Nuove frecce si aggiungono alla mappa dei grandi cammini italiani, e non solo per chi macina chilometri con gli scarponi. Alcuni itinerari nascono da progetti recenti e culturali, altri rilanciano storie antiche e territori poco battuti. Il risultato è un ventaglio di esperienze che spazia dai parchi appenninici alle vallate alpine, con distanze chiare e identità forti. Un dettaglio che fa la differenza? La presenza di community digitali pronte a condividere tracce, immagini e consigli di chi è già passato di lì. Ecco tre percorsi che stanno catalizzando l'attenzione: un collegamento tra due aree protette, un viaggio sulle orme dei briganti e un grande anello valdostano tra borghi e castelli.

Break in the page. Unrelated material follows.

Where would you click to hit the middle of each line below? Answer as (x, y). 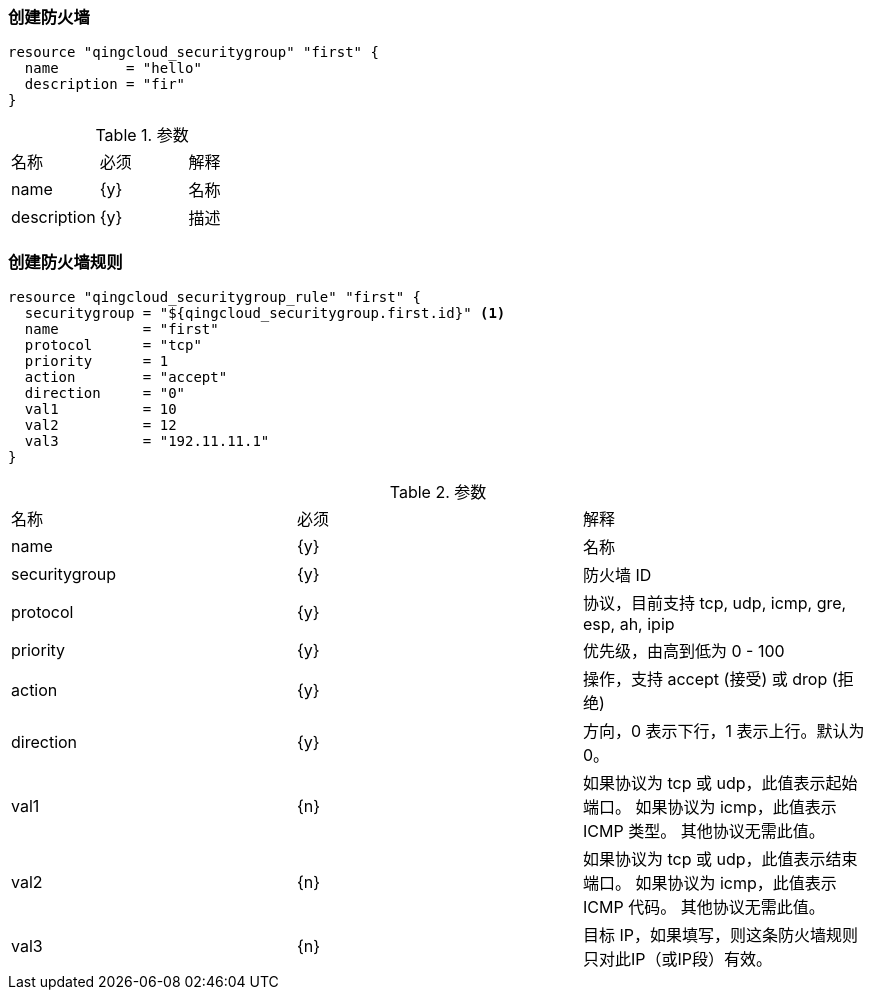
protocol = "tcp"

Via dei Lupi: un corridoio verde tra due aree protette

La Via dei Lupi è uno degli itinerari più recenti nati in Italia e collega in circa 120 km il Parco Nazionale d'Abruzzo con il Parco dei Lucretili. Il tracciato si inserisce nel cuore dell'Appennino centrale e nasce con l'obiettivo di cucire paesaggi, borghi e ambienti naturali in un percorso continuo. L'interesse è alimentato anche dalla spinta culturale che accompagna la sua creazione, segno di un'attenzione crescente verso cammini tematici e accessibili.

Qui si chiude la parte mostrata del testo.